4. The method of claim 1, wherein the source domain feature extractor, the target domain feature extractor and the shared feature extractor are parametric, structurally identical, two-layer feature extractors, the two-layer feature extractors comprising an encoding layer, a first embedding layer and a second embedding layer; wherein the content of the first and second substances,
the encoding layer is used for encoding a plurality of items of attribute information of each event in a current event sequence corresponding to an input current sample into a plurality of corresponding encoding vectors;
the first embedding layer is used for carrying out first combination on the plurality of coding vectors of each event to obtain each event vector corresponding to each event;
and the second embedded layer is used for carrying out second combination on the event vectors to obtain the feature representation corresponding to the current event sequence.
5. The method of claim 4, wherein the first combining comprises an inter-vector combining operation of order N involving multiplication of N encoded vectors, where N > -2.
6. The method of claim 4, wherein the second embedding layer comprises a time-series-based neural network for iteratively processing the event vectors in sequence to obtain the feature representation corresponding to the current event series.
7. The method of claim 4, wherein the second combining comprises an M-th order inter-vector combining operation involving multiplication of M event vectors, where M > -2.

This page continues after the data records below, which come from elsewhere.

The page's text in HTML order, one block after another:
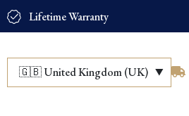
Lifetime Warranty
🇬🇧United Kingdom (UK)
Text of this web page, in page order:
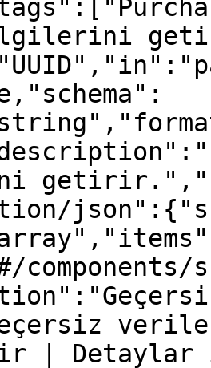
veriler
|
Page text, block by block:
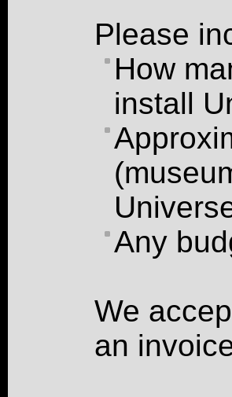
Please
How
install
Any
We
an
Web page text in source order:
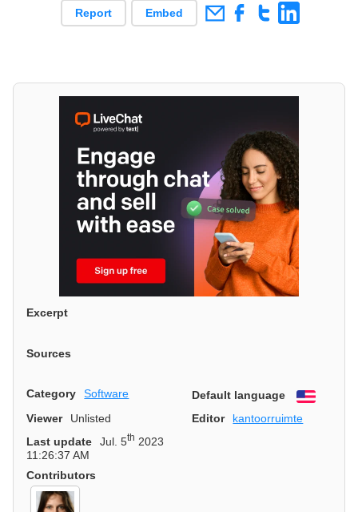
Report Embed
Excerpt
Sources
Category Software Default language
English
Viewer
Unlisted Editor
kantoorruimte
Last update
Jul. 5th 2023
11:26:37 AM
Contributors
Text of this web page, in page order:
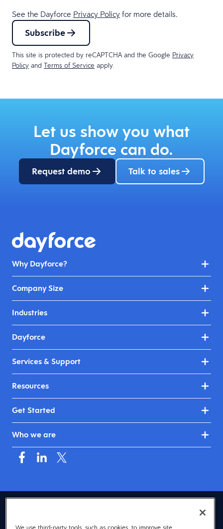
See the Dayforce Privacy Policy for more details.
Subscribe
This site is protected by reCAPTCHA and the Google Privacy
Policy and Terms of Service apply.
Let us show you what
Dayforce can do.
Request demo Talk to sales
Why Dayforce?
Company Size
Industries
Dayforce
Services & Support
Resources
Get Started
Who we are
We use third-party tools, such as cookies, to improve site
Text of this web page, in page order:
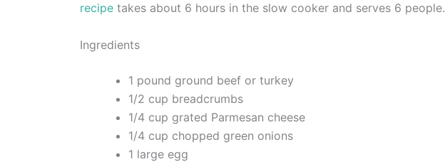
recipe takes about 6 hours in the slow cooker and serves 6 people.
Ingredients
1 pound ground beef or turkey
1/2 cup breadcrumbs
1/4 cup grated Parmesan cheese
1/4 cup chopped green onions
1 large egg
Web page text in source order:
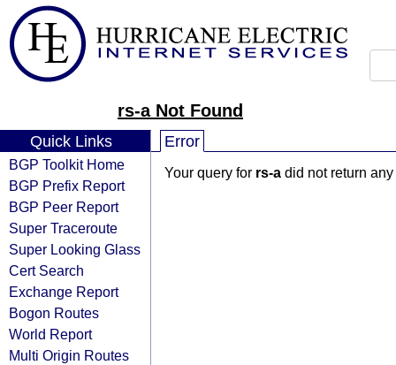
rs-a Not Found
Quick Links
BGP Toolkit Home
BGP Prefix Report
BGP Peer Report
Super Traceroute
Super Looking Glass
Cert Search
Exchange Report
Bogon Routes
World Report
Multi Origin Routes
Error
Your query for rs-a did not return
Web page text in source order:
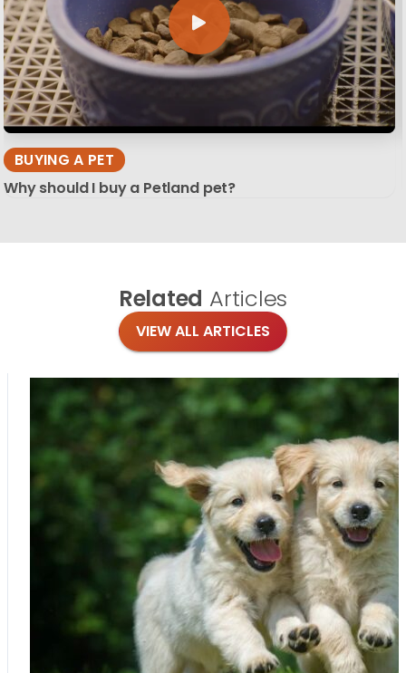
BUYING A PET
Why should I buy a Petland pet?
Related Articles
VIEW ALL ARTICLES
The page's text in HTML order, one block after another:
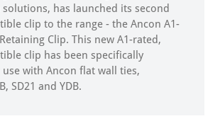
has launched its second
clip to the range - the Ancon A1-
Clip. This new A1-rated,
clip has been specifically
with Ancon flat wall ties,
SD21 and YDB.
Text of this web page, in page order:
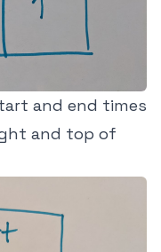
and end times
and top of
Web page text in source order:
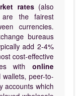
rates(also
are the fairest
currencies.
bureaus
add 2-4%
cost-effective
with online
wallets, peer-to-
accounts which
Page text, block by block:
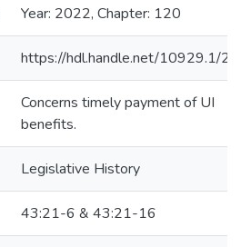
Year: 2022, Chapter: 120
https://hdl.handle.net/10929.1/
Concerns timely payment of UI
benefits.
Legislative History
43:21-6 & 43:21-16
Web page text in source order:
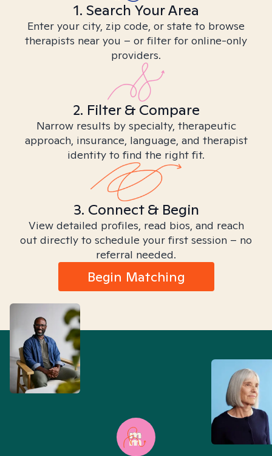
1. Search Your Area
Enter your city, zip code, or state to browse
therapists near you – or filter for online-only
providers.
2. Filter & Compare
Narrow results by specialty, therapeutic
approach, insurance, language, and therapist
identity to find the right fit.
3. Connect & Begin
View detailed profiles, read bios, and reach
out directly to schedule your first session – no
referral needed.
Begin Matching

8. The method of claim 1, wherein,
obtaining a sample feature vector of a source domain sample according to the source domain feature representation and the first feature representation, wherein the step of performing weighted combination on the source domain feature representation and the first feature representation by using a first weight distribution factor to obtain the sample feature vector of the source domain sample;
obtaining a sample feature vector of a target domain sample according to the target domain feature representation and the second feature representation comprises performing weighted combination on the target domain feature representation and the second feature representation by using a second weight distribution factor to obtain the sample feature vector of the target domain sample.
9. The method of claim 1, wherein determining a domain adaptation loss based on a first characterization of each source domain sample at a particular network layer of the event prediction model and a second characterization of each target domain sample at the particular network layer comprises:
and determining the domain adaptation loss according to the distribution difference between the first characterization of each source domain sample with each classification label in the specific network layer and the second characterization of each target domain sample with the corresponding classification label in the specific network layer.

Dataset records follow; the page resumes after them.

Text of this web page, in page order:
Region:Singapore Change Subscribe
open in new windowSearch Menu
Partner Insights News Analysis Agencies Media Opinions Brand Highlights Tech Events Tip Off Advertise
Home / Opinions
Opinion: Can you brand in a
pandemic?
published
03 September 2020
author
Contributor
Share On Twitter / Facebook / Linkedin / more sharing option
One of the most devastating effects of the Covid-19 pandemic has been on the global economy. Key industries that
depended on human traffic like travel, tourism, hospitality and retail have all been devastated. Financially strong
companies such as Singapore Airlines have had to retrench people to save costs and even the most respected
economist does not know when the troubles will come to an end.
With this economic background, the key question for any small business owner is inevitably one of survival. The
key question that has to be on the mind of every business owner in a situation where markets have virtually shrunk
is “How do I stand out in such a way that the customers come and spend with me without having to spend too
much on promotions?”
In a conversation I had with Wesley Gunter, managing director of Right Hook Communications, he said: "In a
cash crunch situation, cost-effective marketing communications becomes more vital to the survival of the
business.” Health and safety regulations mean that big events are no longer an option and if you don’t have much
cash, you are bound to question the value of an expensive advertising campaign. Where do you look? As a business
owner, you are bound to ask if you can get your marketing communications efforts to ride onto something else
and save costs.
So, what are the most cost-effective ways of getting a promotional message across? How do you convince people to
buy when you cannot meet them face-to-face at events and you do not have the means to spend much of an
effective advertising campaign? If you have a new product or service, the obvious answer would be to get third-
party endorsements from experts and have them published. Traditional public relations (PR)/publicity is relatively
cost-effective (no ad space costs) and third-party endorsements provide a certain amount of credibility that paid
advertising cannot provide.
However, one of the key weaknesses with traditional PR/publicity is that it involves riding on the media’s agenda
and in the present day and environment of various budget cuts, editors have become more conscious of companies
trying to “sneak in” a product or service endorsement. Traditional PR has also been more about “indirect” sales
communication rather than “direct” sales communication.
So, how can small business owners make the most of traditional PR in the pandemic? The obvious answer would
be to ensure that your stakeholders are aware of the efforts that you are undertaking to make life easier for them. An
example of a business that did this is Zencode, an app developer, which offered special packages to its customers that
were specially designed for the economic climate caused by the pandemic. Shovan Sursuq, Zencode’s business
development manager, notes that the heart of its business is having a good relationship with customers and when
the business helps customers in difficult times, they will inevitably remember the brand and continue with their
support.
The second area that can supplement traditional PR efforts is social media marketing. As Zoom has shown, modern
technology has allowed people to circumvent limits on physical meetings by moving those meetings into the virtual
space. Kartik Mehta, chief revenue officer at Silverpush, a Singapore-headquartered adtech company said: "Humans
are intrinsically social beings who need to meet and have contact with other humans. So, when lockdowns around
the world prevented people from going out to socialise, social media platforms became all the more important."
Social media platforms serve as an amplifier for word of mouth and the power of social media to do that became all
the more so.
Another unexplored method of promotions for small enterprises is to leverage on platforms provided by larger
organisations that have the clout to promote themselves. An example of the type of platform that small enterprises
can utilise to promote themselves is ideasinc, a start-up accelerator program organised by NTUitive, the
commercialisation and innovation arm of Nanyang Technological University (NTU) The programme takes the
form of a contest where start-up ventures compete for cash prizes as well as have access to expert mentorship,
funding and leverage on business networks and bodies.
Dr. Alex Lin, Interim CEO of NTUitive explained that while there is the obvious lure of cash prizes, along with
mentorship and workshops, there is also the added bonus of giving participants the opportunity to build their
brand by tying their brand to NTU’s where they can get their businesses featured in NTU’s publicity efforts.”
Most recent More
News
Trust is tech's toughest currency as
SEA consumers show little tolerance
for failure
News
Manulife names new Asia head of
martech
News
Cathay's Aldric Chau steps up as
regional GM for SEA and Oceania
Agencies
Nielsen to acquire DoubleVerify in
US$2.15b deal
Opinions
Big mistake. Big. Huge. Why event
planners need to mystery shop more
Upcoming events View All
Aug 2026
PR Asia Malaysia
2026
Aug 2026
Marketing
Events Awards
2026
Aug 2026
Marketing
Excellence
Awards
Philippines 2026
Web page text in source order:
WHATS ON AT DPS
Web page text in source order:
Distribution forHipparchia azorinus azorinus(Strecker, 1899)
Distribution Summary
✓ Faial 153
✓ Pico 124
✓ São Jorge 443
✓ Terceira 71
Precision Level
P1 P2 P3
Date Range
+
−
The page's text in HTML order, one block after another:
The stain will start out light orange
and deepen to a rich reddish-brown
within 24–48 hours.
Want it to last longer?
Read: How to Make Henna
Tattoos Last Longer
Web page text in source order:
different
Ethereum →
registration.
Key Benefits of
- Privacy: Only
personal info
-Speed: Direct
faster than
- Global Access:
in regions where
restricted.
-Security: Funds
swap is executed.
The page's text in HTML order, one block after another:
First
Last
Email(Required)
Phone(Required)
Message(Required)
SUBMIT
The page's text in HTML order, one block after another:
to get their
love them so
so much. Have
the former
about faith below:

10. The method of claim 9, wherein the determining a domain adaptation loss comprises:
obtaining a first representation of each source domain sample with any first classification label at the specific network layer;
obtaining a second representation of each target domain sample with the first classification label at the specific network layer;
determining the same-class distance corresponding to the first classification according to the distribution difference of the first characterization and the second characterization;
and determining the domain adaptation loss as being proportional to the sum of the homogeneous distances corresponding to the various classes.

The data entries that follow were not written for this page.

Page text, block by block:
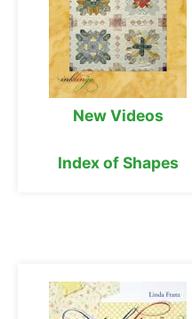
New Videos
Index of Shapes
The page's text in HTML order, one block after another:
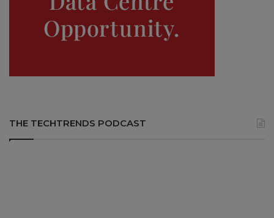
THE TECHTRENDS PODCAST
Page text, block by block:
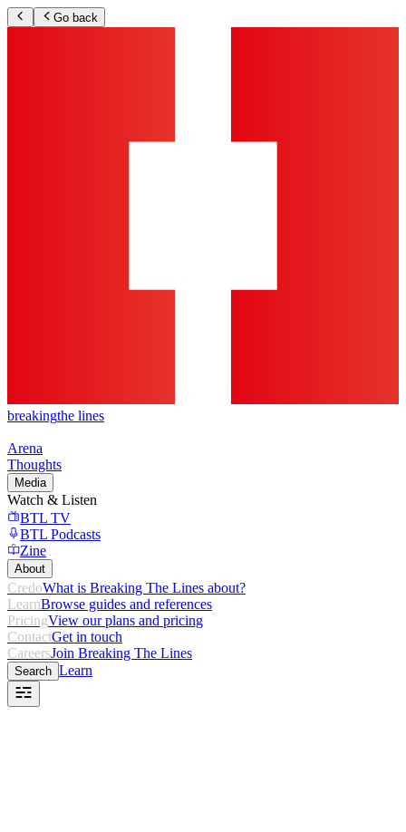
Go back
breakingthe lines
Arena
Thoughts
Media
Watch & Listen
BTL TV
BTL Podcasts
Zine
About
CredoWhat is Breaking The Lines about?
LearnBrowse guides and references
PricingView our plans and pricing
ContactGet in touch
CareersJoin Breaking The Lines
Search Learn
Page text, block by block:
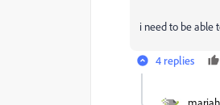
i need to be able
4 replies
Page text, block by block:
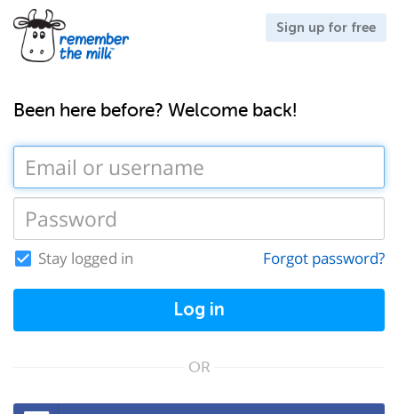
Sign up for free
Been here before? Welcome back!
Stay logged in Forgot password?
Log in
OR
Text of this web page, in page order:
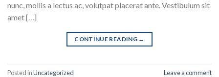
nunc, mollis a lectus ac, volutpat placerat ante. Vestibulum sit
amet […]
CONTINUE READING →
Posted inUncategorized Leave a comment
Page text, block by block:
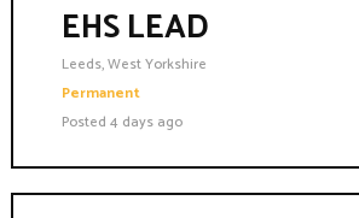
EHS LEAD
Leeds, West Yorkshire
Permanent
Posted 4 days ago
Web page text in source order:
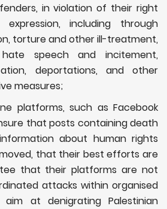
in violation of their right
including through
torture and other ill-treatment,
hate speech and incitement,
deportations, and other
measures;
platforms, such as Facebook
that posts containing death
about human rights
that their best efforts are
that their platforms are not
attacks within organised
at denigrating Palestinian
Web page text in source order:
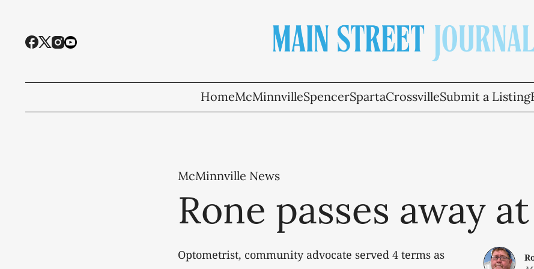
HomeMcMinnvilleSpencerSpartaCrossvilleSubmit a Listing
McMinnville News
Rone passes away
Optometrist, community advocate served 4 terms as
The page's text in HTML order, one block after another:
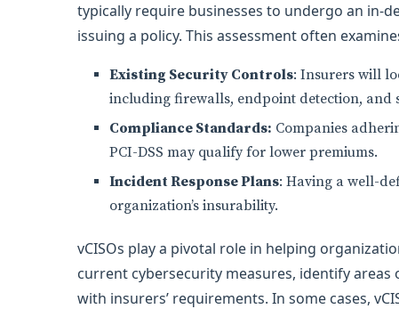
typically require businesses to undergo an in-
issuing a policy. This assessment often
Existing Security Controls: Insurers will
including firewalls, endpoint detection, and
Compliance Standards: Companies
PCI-DSS may qualify for lower premiums.
Incident Response Plans: Having a well-
organization’s insurability.
vCISOs play a pivotal role in helping
current cybersecurity measures, identify
with insurers’ requirements. In some cases,
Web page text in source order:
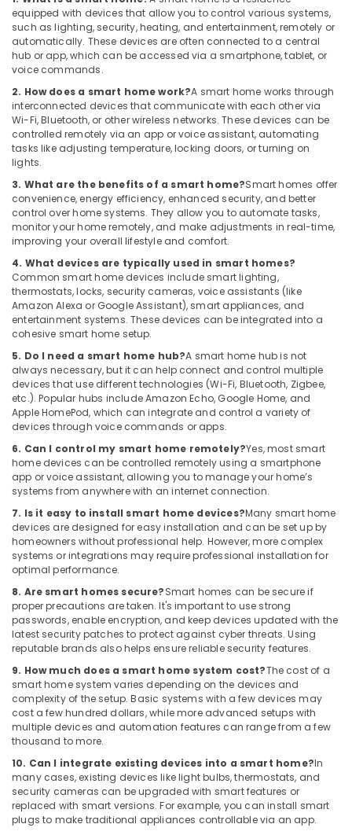
Intercom
Systems
in
Dubai
Managed
IT
Solutions
in
Dubai
Office
Solutions
in
Business
Security
Systems
in
Dubai
Electrical
Works
in
Dubai
IT
Support
Services
in
Dubai
Gate
Barrier
Solutions
in
CCTV
Installation
Services
in
Dubai
Structured
Cabling
Solutions
in
Business
Bay
Automatic
Gate
Solutions
equipped with devices that allow you to control various systems,
such as lighting, security, heating, and entertainment, remotely or
automatically. These devices are often connected to a central
hub or app, which can be accessed via a smartphone, tablet, or
voice commands.
2. How does a smart home work?A smart home works through
interconnected devices that communicate with each other via
Wi-Fi, Bluetooth, or other wireless networks. These devices can be
controlled remotely via an app or voice assistant, automating
tasks like adjusting temperature, locking doors, or turning on
lights.
3. What are the benefits of a smart home?Smart homes offer
convenience, energy efficiency, enhanced security, and better
control over home systems. They allow you to automate tasks,
monitor your home remotely, and make adjustments in real-time,
improving your overall lifestyle and comfort.
4. What devices are typically used in smart homes?
Common smart home devices include smart lighting,
thermostats, locks, security cameras, voice assistants (like
Amazon Alexa or Google Assistant), smart appliances, and
entertainment systems. These devices can be integrated into a
cohesive smart home setup.
5. Do I need a smart home hub?A smart home hub is not
always necessary, but it can help connect and control multiple
devices that use different technologies (Wi-Fi, Bluetooth, Zigbee,
etc.). Popular hubs include Amazon Echo, Google Home, and
Apple HomePod, which can integrate and control a variety of
devices through voice commands or apps.
6. Can I control my smart home remotely?Yes, most smart
home devices can be controlled remotely using a smartphone
app or voice assistant, allowing you to manage your home’s
systems from anywhere with an internet connection.
7. Is it easy to install smart home devices?Many smart home
devices are designed for easy installation and can be set up by
homeowners without professional help. However, more complex
systems or integrations may require professional installation for
optimal performance.
8. Are smart homes secure?Smart homes can be secure if
proper precautions are taken. It's important to use strong
passwords, enable encryption, and keep devices updated with the
latest security patches to protect against cyber threats. Using
reputable brands also helps ensure reliable security features.
9. How much does a smart home system cost?The cost of a
smart home system varies depending on the devices and
complexity of the setup. Basic systems with a few devices may
cost a few hundred dollars, while more advanced setups with
multiple devices and automation features can range from a few
thousand to more.
10. Can I integrate existing devices into a smart home?In
many cases, existing devices like light bulbs, thermostats, and
security cameras can be upgraded with smart features or
replaced with smart versions. For example, you can install smart
plugs to make traditional appliances controllable via an app.

11. The method of claim 10, wherein the particular network layer is a predictor output layer in the classifier, the first characterization is a first predictor, and the second characterization is a second predictor;
according to the distribution difference of the first characterization and the second characterization, determining the same-class distance corresponding to the first classification, including:
determining a first mean value of the first predicted values of the source domain samples with the first classification labels;
determining a second mean value of the second predicted values of the target domain samples with the first classification label;
and determining the same-class distance corresponding to the first classification according to the difference between the first average value and the second average value.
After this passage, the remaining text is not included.